Extracted records START

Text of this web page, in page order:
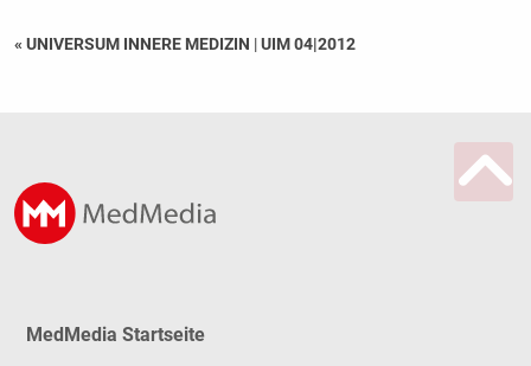
« UNIVERSUM INNERE MEDIZIN |UIM 04|2012
MedMedia Startseite
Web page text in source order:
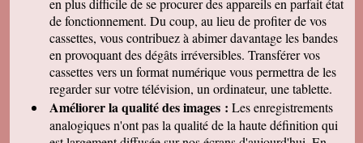
en plus difficile de se procurer des appareils en parfait état
de fonctionnement. Du coup, au lieu de profiter de vos
cassettes, vous contribuez à abimer davantage les bandes
en provoquant des dégâts irréversibles. Transférer vos
cassettes vers un format numérique vous permettra de les
regarder sur votre télévision, un ordinateur, une tablette.
Améliorer la qualité des images : Les enregistrements
analogiques n'ont pas la qualité de la haute définition qui
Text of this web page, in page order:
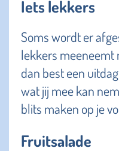
Iets lekkers
Soms wordt er
lekkers meeneemt
dan best een
wat jij mee kan
blits maken op je
Fruitsalade
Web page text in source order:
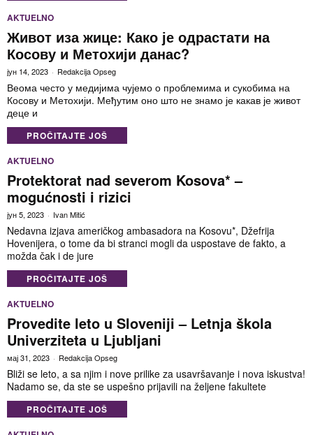
AKTUELNO
Живот иза жице: Како је одрастати на
Косову и Метохији данас?
јун 14, 2023 Redakcija Opseg
Веома често у медијима чујемо о проблемима и сукобима на
Косову и Метохији. Међутим оно што не знамо је какав је живот
деце и
PROČITAJTE JOŠ
AKTUELNO
Protektorat nad severom Kosova* –
mogućnosti i rizici
јун 5, 2023 Ivan Mitić
Nedavna izjava američkog ambasadora na Kosovu*, Džefrija
Hovenijera, o tome da bi stranci mogli da uspostave de fakto, a
možda čak i de jure
PROČITAJTE JOŠ
AKTUELNO
Provedite leto u Sloveniji – Letnja škola
Univerziteta u Ljubljani
мај 31, 2023 Redakcija Opseg
Bliži se leto, a sa njim i nove prilike za usavršavanje i nova iskustva!
Nadamo se, da ste se uspešno prijavili na željene fakultete
PROČITAJTE JOŠ
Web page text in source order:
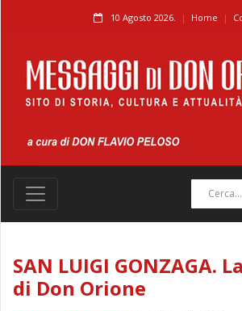
10 Agosto 2026. Home
SAN LUIGI GONZAGA.
di Don Orione

Extracted records END

[What is being asked] How many of the lines in the listing above hold the word "Opseg"? Report only that figure.

[Exercise output] 2